The Congressional Budget Office estimated the impact of the effort to defund Planned Parenthood through the ACA repeal bill, projecting that 15 percent of people in areas served primarily by the group and affiliated clinics would lose access to "services that help women avert pregnancies."

Those populations' access to care worries legislators in Nevada, where a measure separate from Cancela's bill would also codify Affordable Care Act women's health protections into state law, then go a step further by requiring insurers to cover birth-control prescriptions good for a full year instead of the typical three months.

In Oregon, where the full-year provision is already law, Democrats seem likely to succeed in mandating that insurers cover contraceptive care and — unlike most taxpayer-funded programs — abortion services at no out-of-pocket cost.

"We got this bill up and running when we figured Hillary Clinton would be president, though Trump made it much more urgent," said state Representative Jeff Barker, a Democrat pushing the measure.

READ MORE: 'I just feel terrified': Women pour support toward Planned Parenthood after Trump's victory

The landscape surrounding abortion is less politically fraught in left-leaning Oregon than in other states, Barker acknowledged. He emphasized the importance of covering abortion services despite fears that insurance providers would effectively price them into all plans, even those to employers requesting exemptions on religious grounds.
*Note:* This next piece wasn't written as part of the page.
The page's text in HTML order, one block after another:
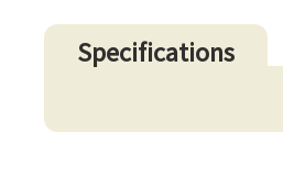
Specifications

"If a woman — take a lower-income woman who has insurance with a $1,500 deductible — she needs an abortion, she can't get one because she doesn't have the $400 or $500," Barker said. "We want to be sure that everybody has access to all reproductive care. … We all pay insurance premiums to go to something we don't need."

Oregon's bill also finds a way around federal regulations preventing some payments to some non-citizens and undocumented immigrants, guaranteeing benefits regardless of immigration status.

There is precedent for what happens when funding for family planning is cut, according to Audrey Sandusky, the director of advocacy and communications at the National Family Planning and Reproductive Health Association.

She pointed to Christie's actions in New Jersey, which came amid a recession but also bucked a trend of advancements in reproductive health spearheaded by the ACA.

From 2009 to 2015, the state saw a 35 percent increase in bacterial cases of sexually transmitted disease — a trend that began before the nation's STD rate began to increase. The changes disproportionately affected women of color, too: The uptick in breast and cervical cancer cases among Latina women in New Jersey, at 25.1 percent, was nearly five times higher than for women overall in the state.

Those numbers, say advocates of family planning and preventive care, should speak for themselves. The question is simply how many states are willing to listen.